Namun, Mahfud MD juga menegaskan bahwa meskipun pemakzulan secara teoritis dimungkinkan, realitas politik dapat menghadirkan tantangan yang signifikan. Kekuatan koalisi politik yang mendukung pemerintahan Prabowo Subianto-Gibran Rakabuming Raka di Dewan Perwakilan Rakyat (DPR) menjadi faktor yang perlu dipertimbangkan.
Proses pemakzulan presiden atau wakil presiden memerlukan serangkaian langkah yang ketat di DPR. Proses tersebut harus dimulai dengan sidang pleno DPR yang dihadiri oleh setidaknya dua pertiga dari seluruh anggota. Dalam sidang pleno ini, minimal dua pertiga anggota DPR harus menyetujui bahwa presiden dan/atau wakil presiden telah melakukan pelanggaran yang diatur dalam UUD 1945.

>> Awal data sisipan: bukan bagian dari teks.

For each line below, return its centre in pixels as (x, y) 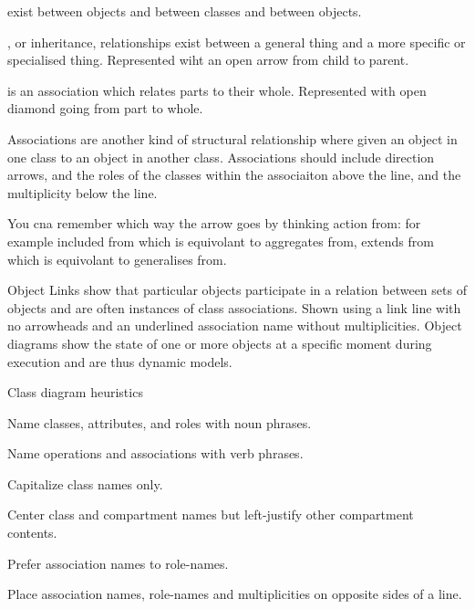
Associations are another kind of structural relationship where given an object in (232, 138)
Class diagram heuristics (75, 392)
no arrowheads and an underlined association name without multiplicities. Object (235, 325)
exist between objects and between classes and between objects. (185, 11)
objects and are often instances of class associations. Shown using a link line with (234, 307)
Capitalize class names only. (85, 483)
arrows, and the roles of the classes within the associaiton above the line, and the (234, 175)
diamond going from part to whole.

Dengan komposisi politik saat ini, mencapai kuorum dan mayoritas yang diperlukan untuk pemakzulan akan menjadi tugas yang berat. Mahfud MD mengilustrasikan bahwa dengan 575 anggota DPR, dibutuhkan sekitar 380 suara untuk mencapai angka dua pertiga. Jika jumlah suara yang mendukung pemakzulan tidak mencapai ambang batas tersebut, proses pemakzulan tidak dapat dilanjutkan.
Usulan pemakzulan Gibran datang dari Forum Purnawirawan TNI, yang terdiri dari sejumlah tokoh purnawirawan dari berbagai pangkat, termasuk jenderal, laksamana, marsekal, dan kolonel. Forum ini menyampaikan deklarasi yang berisi delapan poin, termasuk penolakan terhadap kebijakan pemerintah terkait pembangunan Ibu Kota Negara (IKN), tenaga kerja asing, dan usulan reshuffle terhadap menteri-menteri yang diduga terlibat dalam korupsi. Usulan penggantian Wakil Presiden Gibran Rakabuming Raka menjadi salah satu poin yang paling menarik perhatian dalam deklarasi tersebut.
Selain Try Sutrisno, beberapa tokoh purnawirawan lain yang tergabung dalam forum ini antara lain Jenderal TNI (Purn) Fachrul Razi, Jenderal TNI (Purn) Tyasno Soedarto, Laksamana TNI (Purn) Slamet Soebijanto, dan Marsekal TNI (Purn) Hanafie Asnan.